■ DIRECTIONS: Each record below should be given again exactly as it reads.

○ ○ ○

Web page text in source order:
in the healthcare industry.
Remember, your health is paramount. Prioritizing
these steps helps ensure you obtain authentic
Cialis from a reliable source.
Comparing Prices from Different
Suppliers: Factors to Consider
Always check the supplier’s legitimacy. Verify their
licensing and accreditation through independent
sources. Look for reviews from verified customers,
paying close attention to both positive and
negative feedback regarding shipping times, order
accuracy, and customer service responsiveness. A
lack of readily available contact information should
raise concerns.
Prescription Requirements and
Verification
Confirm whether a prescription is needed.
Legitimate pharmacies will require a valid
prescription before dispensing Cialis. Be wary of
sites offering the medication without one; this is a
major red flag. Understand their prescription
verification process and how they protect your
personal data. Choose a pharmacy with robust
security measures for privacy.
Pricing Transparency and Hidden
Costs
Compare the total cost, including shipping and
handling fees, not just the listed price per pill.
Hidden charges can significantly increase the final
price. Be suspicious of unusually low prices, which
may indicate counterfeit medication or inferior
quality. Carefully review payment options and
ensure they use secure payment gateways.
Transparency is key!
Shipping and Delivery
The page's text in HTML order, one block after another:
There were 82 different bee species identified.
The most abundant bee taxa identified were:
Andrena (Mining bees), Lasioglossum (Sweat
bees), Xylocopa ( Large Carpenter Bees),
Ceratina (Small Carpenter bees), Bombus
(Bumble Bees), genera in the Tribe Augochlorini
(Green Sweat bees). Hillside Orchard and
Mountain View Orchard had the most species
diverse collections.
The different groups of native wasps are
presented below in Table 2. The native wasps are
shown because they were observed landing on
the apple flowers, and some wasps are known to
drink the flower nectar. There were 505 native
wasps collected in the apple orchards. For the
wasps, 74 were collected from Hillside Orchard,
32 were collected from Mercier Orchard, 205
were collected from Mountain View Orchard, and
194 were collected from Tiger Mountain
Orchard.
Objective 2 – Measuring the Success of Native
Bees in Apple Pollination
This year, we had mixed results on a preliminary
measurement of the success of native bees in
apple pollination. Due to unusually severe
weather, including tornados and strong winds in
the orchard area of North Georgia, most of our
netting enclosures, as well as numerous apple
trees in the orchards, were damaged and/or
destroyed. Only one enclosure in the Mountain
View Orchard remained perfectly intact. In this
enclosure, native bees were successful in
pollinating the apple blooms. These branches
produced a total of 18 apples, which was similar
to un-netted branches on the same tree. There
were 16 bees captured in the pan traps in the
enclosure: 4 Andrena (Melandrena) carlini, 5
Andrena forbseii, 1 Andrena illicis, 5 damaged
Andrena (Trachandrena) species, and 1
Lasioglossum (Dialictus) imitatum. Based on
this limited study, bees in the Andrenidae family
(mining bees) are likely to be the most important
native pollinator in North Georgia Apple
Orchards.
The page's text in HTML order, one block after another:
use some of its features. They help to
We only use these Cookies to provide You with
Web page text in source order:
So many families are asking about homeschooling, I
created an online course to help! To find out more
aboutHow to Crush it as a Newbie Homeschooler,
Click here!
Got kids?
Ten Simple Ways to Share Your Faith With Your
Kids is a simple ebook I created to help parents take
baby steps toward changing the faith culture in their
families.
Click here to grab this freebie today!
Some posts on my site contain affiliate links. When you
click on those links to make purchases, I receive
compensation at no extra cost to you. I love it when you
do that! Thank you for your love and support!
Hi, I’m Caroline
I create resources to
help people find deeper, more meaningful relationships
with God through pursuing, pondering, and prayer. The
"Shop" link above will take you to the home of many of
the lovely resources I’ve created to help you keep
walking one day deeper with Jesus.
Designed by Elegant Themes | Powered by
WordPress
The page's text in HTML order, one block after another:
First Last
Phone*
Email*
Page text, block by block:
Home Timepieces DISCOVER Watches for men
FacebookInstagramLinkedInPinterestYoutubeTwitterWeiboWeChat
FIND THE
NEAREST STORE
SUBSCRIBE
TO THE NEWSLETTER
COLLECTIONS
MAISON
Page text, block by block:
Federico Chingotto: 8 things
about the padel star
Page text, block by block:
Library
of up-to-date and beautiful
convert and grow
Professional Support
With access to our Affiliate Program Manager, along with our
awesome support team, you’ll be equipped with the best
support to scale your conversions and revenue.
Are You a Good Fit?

○ ○ ○

■ OUTPUT FOR THIS TASK:
Web page text in source order:
in the healthcare industry.
Remember, your health is paramount. Prioritizing
these steps helps ensure you obtain authentic
Cialis from a reliable source.
Comparing Prices from Different
Suppliers: Factors to Consider
Always check the supplier’s legitimacy. Verify their
licensing and accreditation through independent
sources. Look for reviews from verified customers,
paying close attention to both positive and
negative feedback regarding shipping times, order
accuracy, and customer service responsiveness. A
lack of readily available contact information should
raise concerns.
Prescription Requirements and
Verification
Confirm whether a prescription is needed.
Legitimate pharmacies will require a valid
prescription before dispensing Cialis. Be wary of
sites offering the medication without one; this is a
major red flag. Understand their prescription
verification process and how they protect your
personal data. Choose a pharmacy with robust
security measures for privacy.
Pricing Transparency and Hidden
Costs
Compare the total cost, including shipping and
handling fees, not just the listed price per pill.
Hidden charges can significantly increase the final
price. Be suspicious of unusually low prices, which
may indicate counterfeit medication or inferior
quality. Carefully review payment options and
ensure they use secure payment gateways.
Transparency is key!
Shipping and Delivery
The page's text in HTML order, one block after another:
There were 82 different bee species identified.
The most abundant bee taxa identified were:
Andrena (Mining bees), Lasioglossum (Sweat
bees), Xylocopa ( Large Carpenter Bees),
Ceratina (Small Carpenter bees), Bombus
(Bumble Bees), genera in the Tribe Augochlorini
(Green Sweat bees). Hillside Orchard and
Mountain View Orchard had the most species
diverse collections.
The different groups of native wasps are
presented below in Table 2. The native wasps are
shown because they were observed landing on
the apple flowers, and some wasps are known to
drink the flower nectar. There were 505 native
wasps collected in the apple orchards. For the
wasps, 74 were collected from Hillside Orchard,
32 were collected from Mercier Orchard, 205
were collected from Mountain View Orchard, and
194 were collected from Tiger Mountain
Orchard.
Objective 2 – Measuring the Success of Native
Bees in Apple Pollination
This year, we had mixed results on a preliminary
measurement of the success of native bees in
apple pollination. Due to unusually severe
weather, including tornados and strong winds in
the orchard area of North Georgia, most of our
netting enclosures, as well as numerous apple
trees in the orchards, were damaged and/or
destroyed. Only one enclosure in the Mountain
View Orchard remained perfectly intact. In this
enclosure, native bees were successful in
pollinating the apple blooms. These branches
produced a total of 18 apples, which was similar
to un-netted branches on the same tree. There
were 16 bees captured in the pan traps in the
enclosure: 4 Andrena (Melandrena) carlini, 5
Andrena forbseii, 1 Andrena illicis, 5 damaged
Andrena (Trachandrena) species, and 1
Lasioglossum (Dialictus) imitatum. Based on
this limited study, bees in the Andrenidae family
(mining bees) are likely to be the most important
native pollinator in North Georgia Apple
Orchards.
The page's text in HTML order, one block after another:
use some of its features. They help to
We only use these Cookies to provide You with
Web page text in source order:
So many families are asking about homeschooling, I
created an online course to help! To find out more
aboutHow to Crush it as a Newbie Homeschooler,
Click here!
Got kids?
Ten Simple Ways to Share Your Faith With Your
Kids is a simple ebook I created to help parents take
baby steps toward changing the faith culture in their
families.
Click here to grab this freebie today!
Some posts on my site contain affiliate links. When you
click on those links to make purchases, I receive
compensation at no extra cost to you. I love it when you
do that! Thank you for your love and support!
Hi, I’m Caroline
I create resources to
help people find deeper, more meaningful relationships
with God through pursuing, pondering, and prayer. The
"Shop" link above will take you to the home of many of
the lovely resources I’ve created to help you keep
walking one day deeper with Jesus.
Designed by Elegant Themes | Powered by
WordPress
The page's text in HTML order, one block after another:
First Last
Phone*
Email*
Page text, block by block:
Home Timepieces DISCOVER Watches for men
FacebookInstagramLinkedInPinterestYoutubeTwitterWeiboWeChat
FIND THE
NEAREST STORE
SUBSCRIBE
TO THE NEWSLETTER
COLLECTIONS
MAISON
Page text, block by block:
Federico Chingotto: 8 things
about the padel star
Page text, block by block:
Library
of up-to-date and beautiful
convert and grow
Professional Support
With access to our Affiliate Program Manager, along with our
awesome support team, you’ll be equipped with the best
support to scale your conversions and revenue.
Are You a Good Fit?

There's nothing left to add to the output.